On Thursday Rajshahi’s chief metropolitan magistrate sent Dr Samiul Haque Shimul to jail after rejecting his bail petition in a case filed in connection with the death of a patient in his clinic. During the press briefing, doctors threatened that medical services at all the public and private hospitals and clinics in the city would remain suspended, and that doctors would abstain from their duties until Dr Shimul was released; and they did just so. The sudden strike threw thousands of patients into incalculable suffering.

The medical profession long ago turned into a profit-minded venture for most healthcare providers in Bangladesh. But the Rajshahi incident exposed another face of the people who take an oath to serve humanity. The medical profession is seen as a noble one because it helps in preserving life.

When a patient approaches a doctor he/she expects medical treatment with all the knowledge and skill that the doctor possesses to bring relief to any medical problems he/she has. A doctor owes certain duties to the patient and a breach of any of these duties gives a cause of action for negligence against the doctor.

A doctor may not be in a position to save his patient’s life at all times, but he is expected to use his special knowledge, skill, and positive manner in the most appropriate ways, keeping in mind that the patient has entrusted his life to him.

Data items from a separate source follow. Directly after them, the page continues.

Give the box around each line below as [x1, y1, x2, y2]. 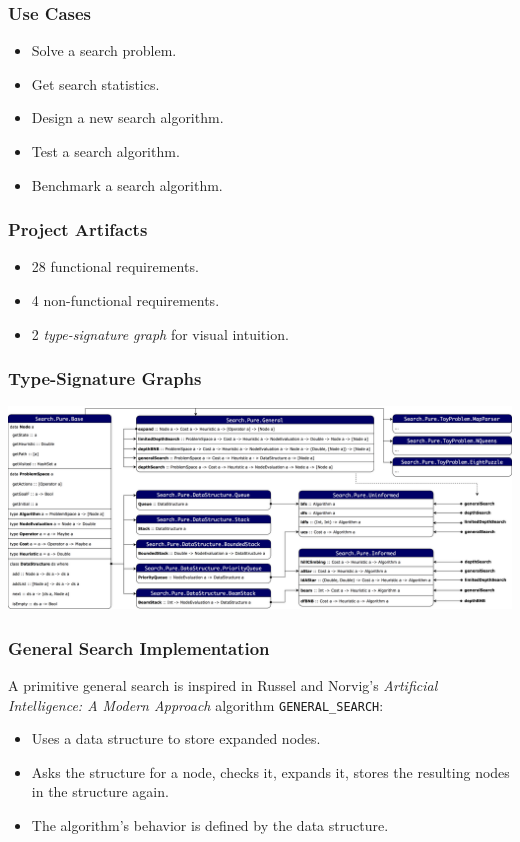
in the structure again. [31, 781, 169, 802]
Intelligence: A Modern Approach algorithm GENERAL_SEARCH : [8, 694, 384, 715]
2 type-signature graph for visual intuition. [31, 323, 289, 344]
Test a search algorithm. [31, 141, 180, 161]
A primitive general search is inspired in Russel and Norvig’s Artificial [8, 675, 438, 695]
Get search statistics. [31, 73, 160, 94]
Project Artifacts [8, 217, 148, 242]
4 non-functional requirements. [31, 290, 220, 310]

Receiving medical attention from doctors and hospitals is essentially a right for the patient. The relationship takes the shape of a contract to some extent because of informed consent, payment of fees, and performance of surgery/providing treatment, etc.

 

A doctor or a clinic usually works in three areas for a patient, which are: (a) Duty of care in deciding whether to undertake the case; (b) duty of care in deciding what treatment to give; and (c) duty of care in the administration of that treatment.

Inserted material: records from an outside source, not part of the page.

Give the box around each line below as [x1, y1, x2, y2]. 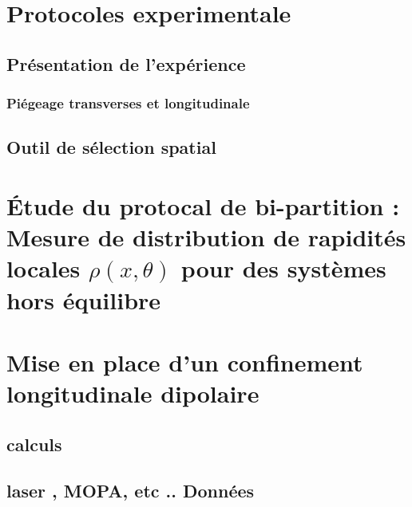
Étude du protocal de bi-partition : [6, 189, 400, 222]
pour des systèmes [180, 252, 386, 285]
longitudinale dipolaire [6, 377, 259, 410]
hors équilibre [6, 283, 161, 316]
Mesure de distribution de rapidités [6, 221, 406, 253]
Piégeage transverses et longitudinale [6, 93, 250, 113]
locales [6, 252, 81, 285]
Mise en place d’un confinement [6, 345, 363, 378]

A breach of any of the above may give cause of action to be taken for negligence. If we explore the Rajshahi incident, we see that Dr Shimul failed in all three of the areas.

But the strike called by the doctors to free Dr Shimul, depriving patients of the right to treatment, was a serious offence on their part. We understand that the doctors sacrificed all the values that the “noble profession” possesses. If Dr Shimul is charged for active negligence, his doctor colleagues, who went for total strike to have him released, can be charged for a number of other types of negligence, such as collateral negligence, comparative negligence, concurrent negligence, continued negligence, criminal negligence, gross negligence, and hazardous negligence.

Every doctor takes on a duty to act with a reasonable degree of honesty, care, and skill. This is what is known as “implied undertaking” by a member of the medical profession that he would use a fair, reasonable and competent degree of skill. This is a sort of promise that in any situation, a doctor’s first duty is to look out for the patient, not for the community or individual interests. But what did the doctors in Rajshahi do?

Perhaps they deliberately want to forget the basic philosophy of this profession. This is one of the oldest professions in the world, and definitely the most humanitarian one. Do they really understand that there is no better service than to serve the suffering, the wounded, and the sick? Surprisingly, top leaders of the medical community remained silent when Rajshahi patients were suffering grievously.

For every profession there is a code of conduct, containing the basic ethics that underline the moral values to govern the professional practice. Code of ethics is aimed at upholding its dignity. Medical ethics underlines the values at the heart of the relationship between a doctor and the patient. But the politicisation of the profession has made the professional too ruthless and cruel these days. The doctors in Rajshahi have proven that the community has developed a tendency to forget that self-regulation, which is at the heart of their profession, is a privilege and not a right.

They are promise-bound to provide a good, competent, and accountable service to the public, not to act like militant trade union activists. They need to change their attitudes if they want genuine respect from the people. Doctors themselves have to build that trust in the public’s mind. If they continue to ignore their own profession’s uniqueness, this dignified profession will lose its true value.